Oh, and for the record your original code does not seem to be properly accumulating the fractions when stepping, e.g. a 1/100 increment will always be truncated to 0 in the addition no matter how many times the step is taken. Instead you really want to add the increment to a higher-precision fixed-point accumulator and then divide it by 100 (or preferably right shift to divide by a power-of-two) each iteration in order to compute the integer "position".
Do take care with the different integer types and ranges required in your calculations. A multiplication by 1000 will overflow a 16-bit integer unless one term is a long. Go through you calculations and keep track of input ranges and the headroom at each step, then select your integer types to match.
Maybe you can simulate floating point behaviour by saving
it using the IEEE 754 specification
So you save mantisse, exponent, and sign as unsigned int values.
For calculation you use then bitwise addition of mantisse and exponent and so on.
Multiplication and Division you can replace by bitwise addition operations.
I think it is a lot of programming staff to emulate that but it should work.
Your choice of type is the problem: short int is likely to be 16 bits wide. That's why large multipliers don't work - you're limited to +/-32767. Use a 32 bit long int, assuming that your compiler supports it. What chip is it, by the way, and what compiler?
Sorry for the wordy title.
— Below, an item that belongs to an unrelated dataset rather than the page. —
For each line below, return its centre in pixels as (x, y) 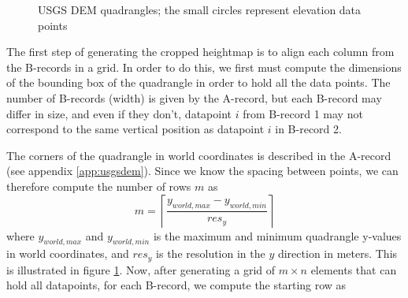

My code is targeting a microcontroller (msp430) with no floating point unit, but this should apply to any similar MCU.
If I am multiplying a large runtime variable with what would normally be considered a floating point decimal number (1.8), is this still treated like floating point math by the MCU or compiler?
My simplified code is:
int multip = 0xf; // Can be from 0-15, not available at compile time
int holder = multip * 625; // 0 - 9375
holder = holder * 1.8; // 0 - 16875`
Since the result will always be a positive full, real integer number, is it still floating point math as far as the MCU or compiler are concerned, or is it fixed point?
(I realize I could just multiply by 18, but that would require declaring a 32bit long instead of a 16 bit int then dividing and downcasting for the array it will be put in, trying to skimp on memory here)
The result is not an integer; it rounds to an integer.
9375 * 1.8000000000000000444089209850062616169452667236328125
yields
16875.0000000000004163336342344337026588618755340576171875
which rounds (in double precision floating point) to 16875.
If you write a floating-point multiply, I know of no compiler that will determine that there's a way to do that in fixed-point instead. (That does not mean they do not exist, but it ... seems unlikely.)
I assume you simplified away something important, because it seems like you could just do:
result = multip * 1125;
and get the final result directly.
I'd go for chux's formula if there's some reason you can't just multiply by 1125.
Confident FP code will be created for
holder = holder * 1.8
To avoid FP and 32-bit math, given the OP values of
int multip = 0xf; // Max 15
unsigned holder = multip * 625; // Max 9375
// holder = holder * 1.8;
// alpha depends on rounding desired, e.g. 2 for round to nearest.
holder += (holder*4u + alpha)/5;
If int x is non-negative, you can compute x *= 1.8 rounded to nearest using only int arithmetic, without overflow unless the final result overflows, with:
x - (x+2)/5 + x
For truncation instead of round-to-nearest, use:
x - (x+4)/5 + x
If x may be negative, some additional work is needed.